─── RECORDS FOR THE EXERCISE ───
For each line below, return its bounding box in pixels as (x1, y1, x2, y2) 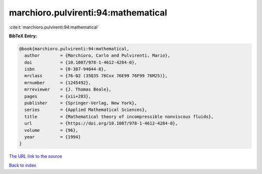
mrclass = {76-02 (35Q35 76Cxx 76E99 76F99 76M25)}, (24, 73, 168, 79)
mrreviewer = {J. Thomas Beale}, (24, 87, 112, 92)
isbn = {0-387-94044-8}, (24, 66, 107, 72)
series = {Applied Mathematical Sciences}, (24, 107, 147, 112)
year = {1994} (24, 134, 81, 140)
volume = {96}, (24, 127, 79, 133)
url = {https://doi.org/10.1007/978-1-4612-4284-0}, (24, 121, 178, 126)
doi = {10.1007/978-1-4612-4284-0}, (24, 60, 137, 65)
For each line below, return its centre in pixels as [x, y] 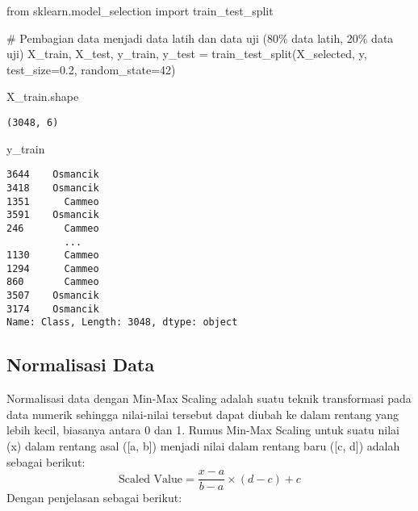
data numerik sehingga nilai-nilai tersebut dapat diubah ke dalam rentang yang [203, 414]
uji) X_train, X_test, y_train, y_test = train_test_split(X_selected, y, [187, 54]
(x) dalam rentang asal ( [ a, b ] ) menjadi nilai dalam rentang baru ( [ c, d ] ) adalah [203, 446]
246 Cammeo [53, 228]
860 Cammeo [53, 282]
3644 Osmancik [53, 175]
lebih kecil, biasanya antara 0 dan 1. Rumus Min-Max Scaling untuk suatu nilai [203, 430]
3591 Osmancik [53, 215]
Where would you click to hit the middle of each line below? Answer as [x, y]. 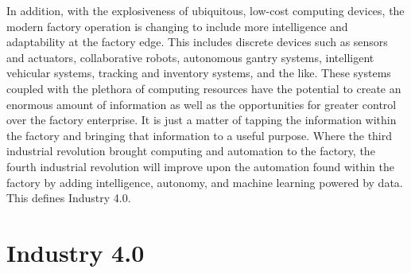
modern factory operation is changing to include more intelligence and [177, 26]
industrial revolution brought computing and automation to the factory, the [191, 151]
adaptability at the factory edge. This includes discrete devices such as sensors [197, 42]
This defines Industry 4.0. [69, 198]
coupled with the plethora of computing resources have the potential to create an [204, 88]
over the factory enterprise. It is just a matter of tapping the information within [202, 120]
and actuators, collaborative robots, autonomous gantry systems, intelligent [190, 57]
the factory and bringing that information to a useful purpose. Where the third [200, 135]
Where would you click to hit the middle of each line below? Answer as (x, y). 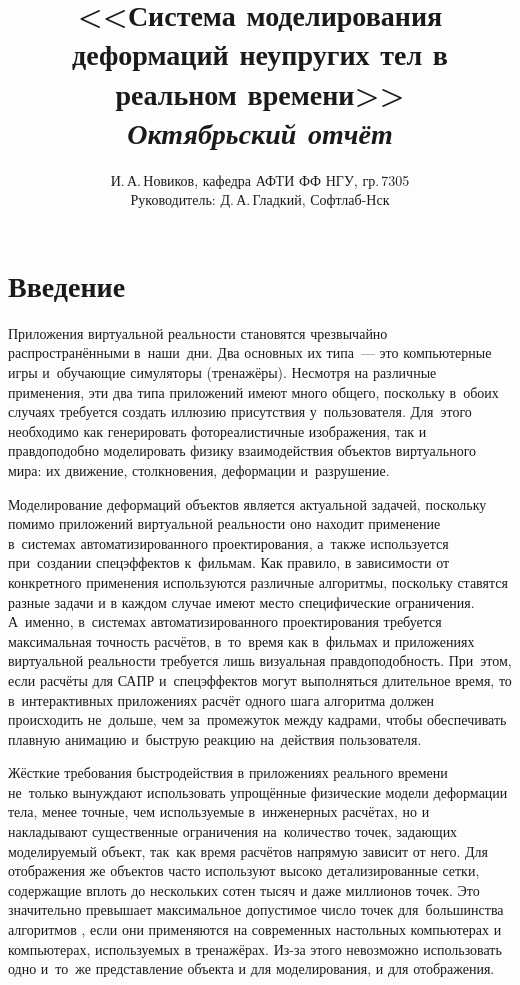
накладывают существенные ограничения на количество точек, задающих (233, 831)
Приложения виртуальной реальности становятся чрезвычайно (198, 332)
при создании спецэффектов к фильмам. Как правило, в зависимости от (229, 562)
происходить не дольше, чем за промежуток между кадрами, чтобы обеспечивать (257, 719)
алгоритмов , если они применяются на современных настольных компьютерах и (255, 929)
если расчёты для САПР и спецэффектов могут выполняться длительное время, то (260, 679)
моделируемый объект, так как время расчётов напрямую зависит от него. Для (248, 850)
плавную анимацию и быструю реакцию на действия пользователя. (215, 738)
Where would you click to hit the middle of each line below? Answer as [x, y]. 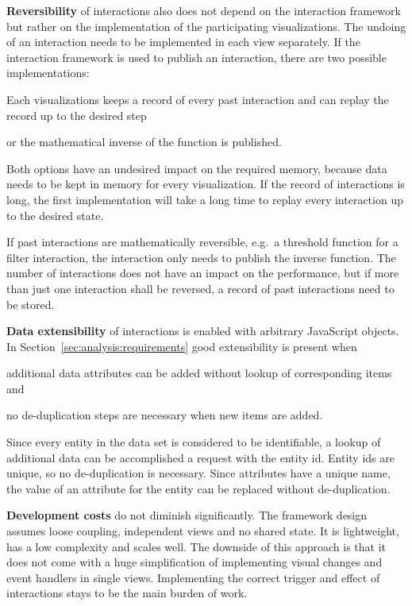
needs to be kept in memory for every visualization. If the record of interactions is [206, 184]
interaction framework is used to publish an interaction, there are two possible [196, 57]
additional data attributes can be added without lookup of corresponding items [199, 373]
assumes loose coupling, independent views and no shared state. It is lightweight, [203, 531]
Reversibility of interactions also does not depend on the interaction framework [204, 10]
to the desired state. [55, 215]
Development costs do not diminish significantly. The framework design [187, 515]
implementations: [48, 73]
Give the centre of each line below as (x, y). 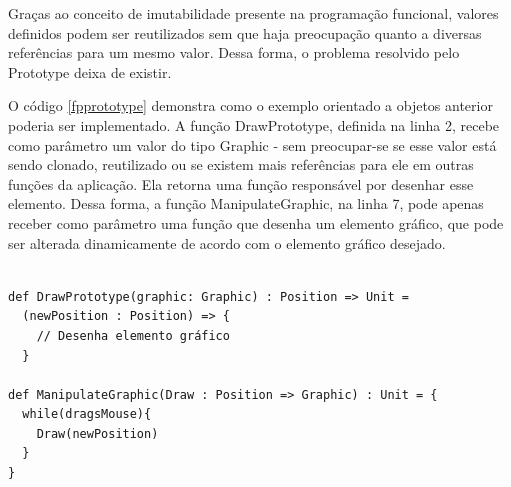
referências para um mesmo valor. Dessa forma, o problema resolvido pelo (234, 52)
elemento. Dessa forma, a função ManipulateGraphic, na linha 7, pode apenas (246, 203)
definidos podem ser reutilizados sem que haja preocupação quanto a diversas (245, 32)
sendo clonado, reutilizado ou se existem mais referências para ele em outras (241, 164)
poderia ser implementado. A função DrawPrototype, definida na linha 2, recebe (254, 124)
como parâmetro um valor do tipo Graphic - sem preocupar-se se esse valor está (252, 144)
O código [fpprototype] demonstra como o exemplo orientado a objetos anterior (250, 105)
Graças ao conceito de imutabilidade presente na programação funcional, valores (253, 13)
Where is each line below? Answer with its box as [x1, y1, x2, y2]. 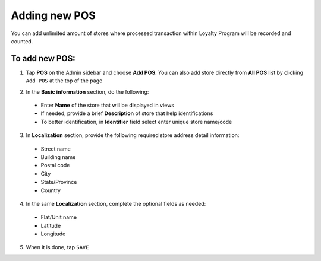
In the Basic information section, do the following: [26, 88, 149, 95]
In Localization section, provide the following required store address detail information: [26, 132, 240, 139]
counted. [11, 37, 33, 44]
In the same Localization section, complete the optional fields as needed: [26, 200, 206, 207]
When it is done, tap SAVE [26, 244, 89, 251]
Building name [40, 153, 76, 160]
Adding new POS [11, 9, 96, 22]
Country [40, 187, 61, 194]
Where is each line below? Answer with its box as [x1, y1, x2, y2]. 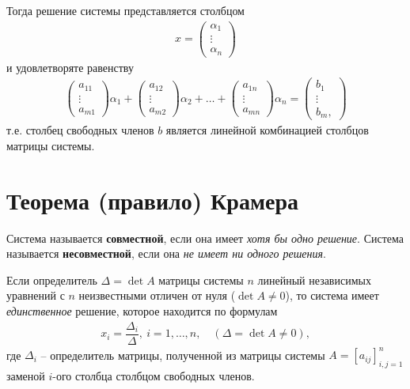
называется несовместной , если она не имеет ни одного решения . [6, 245, 326, 262]
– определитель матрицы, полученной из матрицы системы [40, 346, 325, 363]
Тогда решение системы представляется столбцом [6, 2, 245, 18]
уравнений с [6, 287, 65, 304]
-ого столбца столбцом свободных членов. [52, 368, 255, 384]
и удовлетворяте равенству [6, 59, 134, 75]
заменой [6, 368, 45, 384]
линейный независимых [257, 271, 371, 288]
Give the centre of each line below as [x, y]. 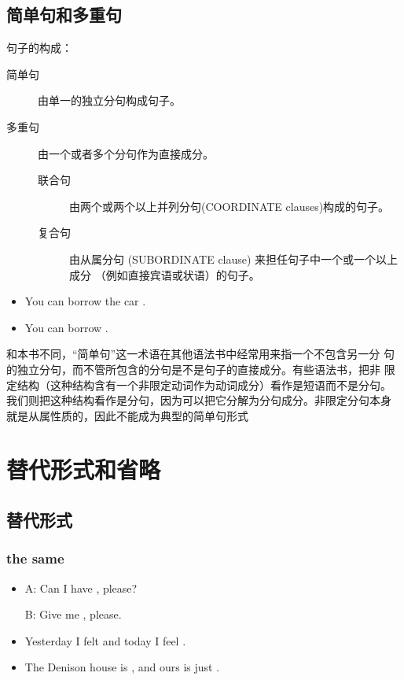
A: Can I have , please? [81, 588]
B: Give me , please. [73, 614]
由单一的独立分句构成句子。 [109, 100]
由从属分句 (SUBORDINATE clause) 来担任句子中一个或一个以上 [234, 259]
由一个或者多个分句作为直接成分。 [126, 153]
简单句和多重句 [64, 15]
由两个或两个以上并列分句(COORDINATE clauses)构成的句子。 [230, 206]
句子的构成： [39, 48]
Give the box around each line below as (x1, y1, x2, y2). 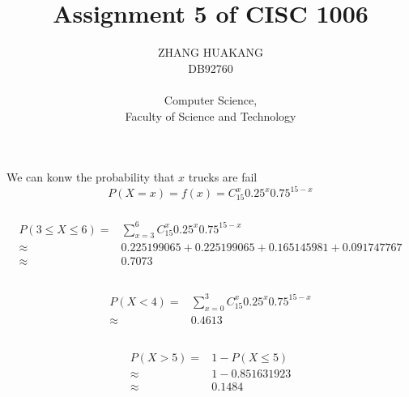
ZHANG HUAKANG (157, 44, 264, 61)
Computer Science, (164, 91, 258, 108)
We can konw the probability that (6, 169, 175, 186)
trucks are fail (188, 169, 258, 186)
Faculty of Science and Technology (125, 107, 296, 124)
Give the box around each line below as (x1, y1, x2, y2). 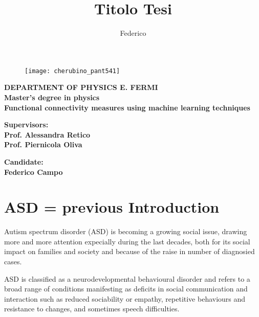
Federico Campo (4, 166, 63, 177)
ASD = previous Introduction (4, 196, 220, 217)
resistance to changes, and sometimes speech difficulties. (4, 303, 180, 314)
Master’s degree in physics (4, 92, 100, 102)
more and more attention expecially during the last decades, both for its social (4, 236, 250, 246)
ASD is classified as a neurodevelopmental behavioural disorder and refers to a (4, 273, 250, 284)
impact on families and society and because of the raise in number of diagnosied (4, 246, 255, 257)
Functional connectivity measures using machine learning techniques (4, 102, 250, 112)
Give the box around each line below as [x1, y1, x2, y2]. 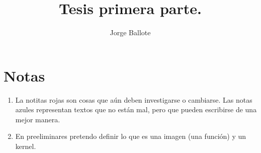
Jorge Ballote [110, 27, 151, 38]
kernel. [15, 141, 36, 151]
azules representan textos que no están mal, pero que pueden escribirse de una [15, 104, 257, 115]
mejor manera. [15, 114, 60, 124]
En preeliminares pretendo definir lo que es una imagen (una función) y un [15, 131, 246, 141]
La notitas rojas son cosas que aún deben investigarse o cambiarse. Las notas [15, 94, 252, 105]
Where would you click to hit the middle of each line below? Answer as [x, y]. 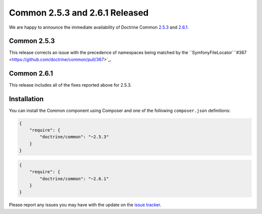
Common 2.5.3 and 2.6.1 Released [79, 13]
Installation [26, 99]
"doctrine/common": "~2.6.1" [74, 178]
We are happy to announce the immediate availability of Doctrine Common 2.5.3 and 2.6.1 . [99, 27]
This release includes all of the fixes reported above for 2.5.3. [70, 85]
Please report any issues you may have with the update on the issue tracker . [85, 205]
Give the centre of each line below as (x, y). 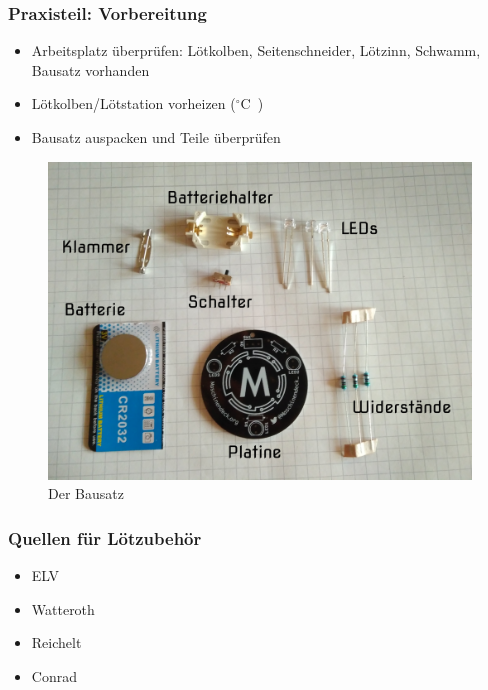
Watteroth (63, 608)
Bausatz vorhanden (90, 69)
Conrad (54, 675)
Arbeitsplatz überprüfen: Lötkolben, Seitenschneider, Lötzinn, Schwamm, (256, 50)
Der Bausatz (86, 493)
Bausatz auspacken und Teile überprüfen (156, 137)
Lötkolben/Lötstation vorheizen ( (133, 103)
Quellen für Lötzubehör (105, 537)
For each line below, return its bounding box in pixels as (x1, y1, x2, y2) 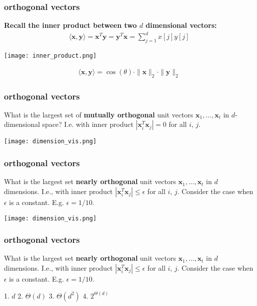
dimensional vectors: (146, 20, 217, 30)
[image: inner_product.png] (4, 52, 97, 60)
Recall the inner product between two (4, 20, 137, 30)
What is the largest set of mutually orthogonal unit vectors (4, 109, 193, 119)
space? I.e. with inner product (42, 119, 134, 129)
───
▶ EXERCISE INSTRUCTIONS:
Above are some records; quote exactly and only the lines that begin at the line containing "уравнений с [6, 287, 65, 304]" and stop after the line containing "mejor manera. [15, 114, 60, 124]", leaving out the pictures.

▶ EXERCISE RESPONSE:
уравнений с [6, 287, 65, 304]
-ого столбца столбцом свободных членов. [52, 368, 255, 384]
и удовлетворяте равенству [6, 59, 134, 75]
заменой [6, 368, 45, 384]
линейный независимых [257, 271, 371, 288]
Give the centre of each line below as [x, y]. 
A: Can I have , please? [81, 588]
B: Give me , please. [73, 614]
由单一的独立分句构成句子。 [109, 100]
由从属分句 (SUBORDINATE clause) 来担任句子中一个或一个以上 [234, 259]
由一个或者多个分句作为直接成分。 [126, 153]
简单句和多重句 [64, 15]
由两个或两个以上并列分句(COORDINATE clauses)构成的句子。 [230, 206]
句子的构成： [39, 48]
Give the box around each line below as (x1, y1, x2, y2). 
ZHANG HUAKANG (157, 44, 264, 61)
Computer Science, (164, 91, 258, 108)
We can konw the probability that (6, 169, 175, 186)
trucks are fail (188, 169, 258, 186)
Faculty of Science and Technology (125, 107, 296, 124)
Give the box around each line below as (x1, y1, x2, y2). 
Federico Campo (4, 166, 63, 177)
ASD = previous Introduction (4, 196, 220, 217)
resistance to changes, and sometimes speech difficulties. (4, 303, 180, 314)
Master’s degree in physics (4, 92, 100, 102)
more and more attention expecially during the last decades, both for its social (4, 236, 250, 246)
ASD is classified as a neurodevelopmental behavioural disorder and refers to a (4, 273, 250, 284)
impact on families and society and because of the raise in number of diagnosied (4, 246, 255, 257)
Functional connectivity measures using machine learning techniques (4, 102, 250, 112)
Give the box around each line below as [x1, y1, x2, y2]. 
Jorge Ballote [110, 27, 151, 38]
kernel. [15, 141, 36, 151]
azules representan textos que no están mal, pero que pueden escribirse de una [15, 104, 257, 115]
mejor manera. [15, 114, 60, 124]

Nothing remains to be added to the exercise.